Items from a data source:
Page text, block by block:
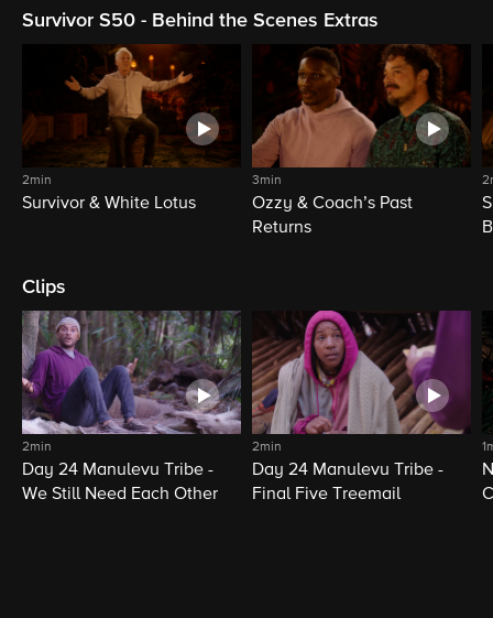
Survivor S50 - Behind the Scenes Extras
2min
Survivor & White Lotus
3min
Ozzy & Coach’s Past
Returns
Clips
2min
Day 24 Manulevu Tribe -
We Still Need Each Other
2min
Day 24 Manulevu Tribe -
Final Five Treemail
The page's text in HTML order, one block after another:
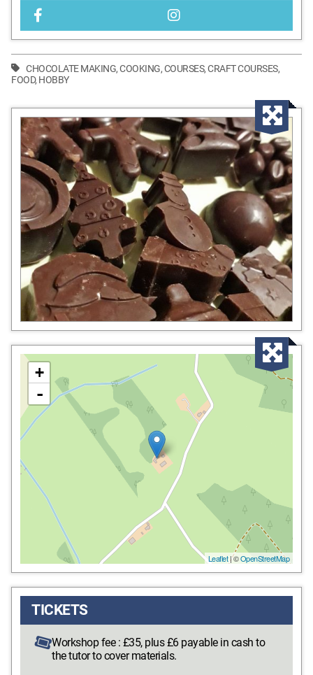
CHOCOLATE MAKING,COOKING,COURSES,CRAFT COURSES,
FOOD, HOBBY
+
-
Leaflet| ©OpenStreetMap
TICKETS
Workshop fee : £35, plus £6 payable in cash to
the tutor to cover materials.
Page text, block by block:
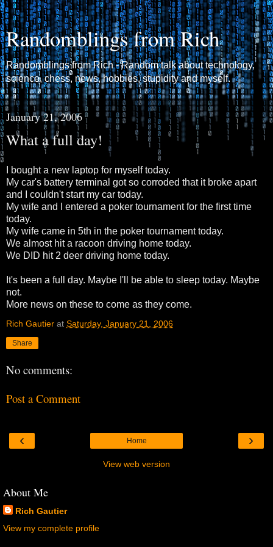
Randomblings from Rich
Randomblings from Rich - Random talk about technology,
science, chess, news, hobbies, stupidity and myself.
January 21, 2006
What a full day!
I bought a new laptop for myself today.
My car's battery terminal got so corroded that it broke apart
and I couldn't start my car today.
My wife and I entered a poker tournament for the first time
today.
My wife came in 5th in the poker tournament today.
We almost hit a racoon driving home today.
We DID hit 2 deer driving home today.
It's been a full day. Maybe I'll be able to sleep today. Maybe
not.
More news on these to come as they come.
Rich Gautier at Saturday, January 21, 2006
Share
No comments:
Post a Comment
‹ ›
Home
View web version
About Me
Rich Gautier
View my complete profile
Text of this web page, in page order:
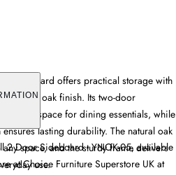
Sideboard offers practical storage with
natural oak finish. Its two-door
ample space for dining essentials, while
lasting durability. The natural oak
space, and the sturdy frame delivers
use.
2 Door Sideboard - YNOK-05, available
at Choice Furniture Superstore UK at
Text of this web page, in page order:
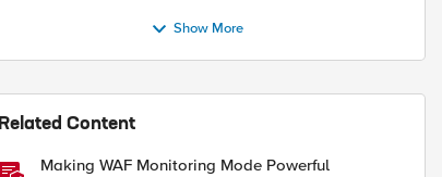
Show More
Related Content
Making WAF Monitoring Mode Powerful
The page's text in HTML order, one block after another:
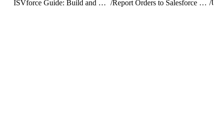
ISVforce Guide: Build and Distribute AgentExchange Solutions / Report Orders to Salesforce with the Channel Order App /
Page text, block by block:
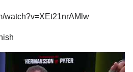
watch?v=XEt21nrAMlw

Exercise description: The task calls for all records to be set down precisely, excluding any images.

Written reply:
Page text, block by block:
Survivor S50 - Behind the Scenes Extras
2min
Survivor & White Lotus
3min
Ozzy & Coach’s Past
Returns
Clips
2min
Day 24 Manulevu Tribe -
We Still Need Each Other
2min
Day 24 Manulevu Tribe -
Final Five Treemail
The page's text in HTML order, one block after another:
CHOCOLATE MAKING,COOKING,COURSES,CRAFT COURSES,
FOOD, HOBBY
+
-
Leaflet| ©OpenStreetMap
TICKETS
Workshop fee : £35, plus £6 payable in cash to
the tutor to cover materials.
Page text, block by block:
Randomblings from Rich
Randomblings from Rich - Random talk about technology,
science, chess, news, hobbies, stupidity and myself.
January 21, 2006
What a full day!
I bought a new laptop for myself today.
My car's battery terminal got so corroded that it broke apart
and I couldn't start my car today.
My wife and I entered a poker tournament for the first time
today.
My wife came in 5th in the poker tournament today.
We almost hit a racoon driving home today.
We DID hit 2 deer driving home today.
It's been a full day. Maybe I'll be able to sleep today. Maybe
not.
More news on these to come as they come.
Rich Gautier at Saturday, January 21, 2006
Share
No comments:
Post a Comment
‹ ›
Home
View web version
About Me
Rich Gautier
View my complete profile
Text of this web page, in page order:
Sideboard offers practical storage with
natural oak finish. Its two-door
ample space for dining essentials, while
lasting durability. The natural oak
space, and the sturdy frame delivers
use.
2 Door Sideboard - YNOK-05, available
at Choice Furniture Superstore UK at
Text of this web page, in page order:
Show More
Related Content
Making WAF Monitoring Mode Powerful
The page's text in HTML order, one block after another:
ISVforce Guide: Build and Distribute AgentExchange Solutions / Report Orders to Salesforce with the Channel Order App /
Page text, block by block:
watch?v=XEt21nrAMlw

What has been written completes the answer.